▶ [ACTIVITY]: Please transcribe only the lines that run from the line bearing "Page text, block" to the end of the entries, keeping both end lines. Skip the pictures.

▶ [LISTED RECORDS]:

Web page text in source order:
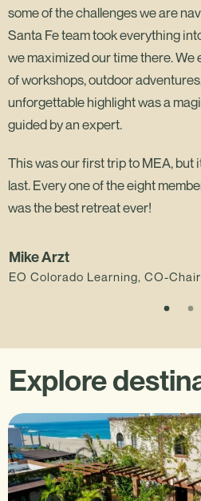
some of the challenges we are
Santa Fe team took everything
we maximized our time there.
of workshops, outdoor
unforgettable highlight was a
guided by an expert.
This was our first trip to MEA, but
last. Every one of the eight
was the best retreat ever!
Mike Arzt
EO Colorado Learning, CO-Chair
Explore
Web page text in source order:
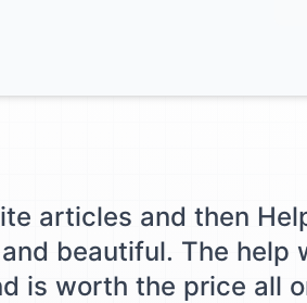
articles and then
beautiful. The help
is worth the price all
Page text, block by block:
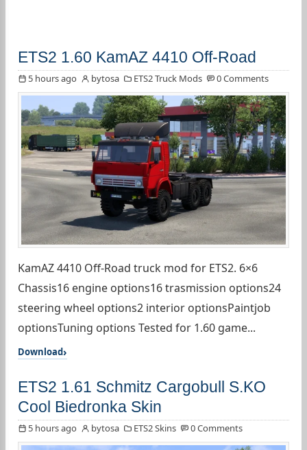
ETS2 1.60 KamAZ 4410 Off-Road
5 hours ago bytosa ETS2 Truck Mods 0 Comments
KamAZ 4410 Off-Road truck mod for ETS2. 6×6
Chassis16 engine options16 trasmission options24
steering wheel options2 interior optionsPaintjob
optionsTuning options Tested for 1.60 game...
Download
ETS2 1.61 Schmitz Cargobull S.KO
Cool Biedronka Skin
5 hours ago bytosa ETS2 Skins 0 Comments
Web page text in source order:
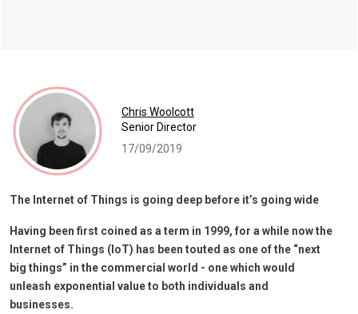
Chris Woolcott
Senior Director
17/09/2019
The Internet of Things is going deep before it’s going wide
Having been first coined as a term in 1999, for a while now the
Internet of Things (IoT) has been touted as one of the “next
big things” in the commercial world - one which would
unleash exponential value to both individuals and
businesses.
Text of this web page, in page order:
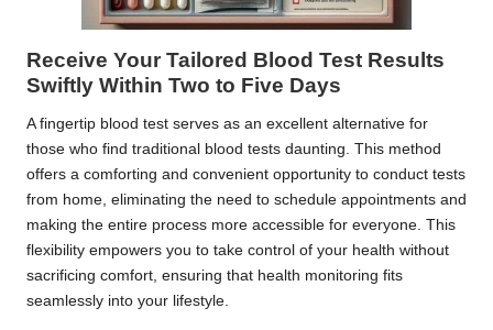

▶ [PROBLEM SOLUTION]:
Page text, block by block:
ETS2 1.60 KamAZ 4410 Off-Road
5 hours ago bytosa ETS2 Truck Mods 0 Comments
KamAZ 4410 Off-Road truck mod for ETS2. 6×6
Chassis16 engine options16 trasmission options24
steering wheel options2 interior optionsPaintjob
optionsTuning options Tested for 1.60 game...
Download
ETS2 1.61 Schmitz Cargobull S.KO
Cool Biedronka Skin
5 hours ago bytosa ETS2 Skins 0 Comments
Web page text in source order:
Chris Woolcott
Senior Director
17/09/2019
The Internet of Things is going deep before it’s going wide
Having been first coined as a term in 1999, for a while now the
Internet of Things (IoT) has been touted as one of the “next
big things” in the commercial world - one which would
unleash exponential value to both individuals and
businesses.
Text of this web page, in page order:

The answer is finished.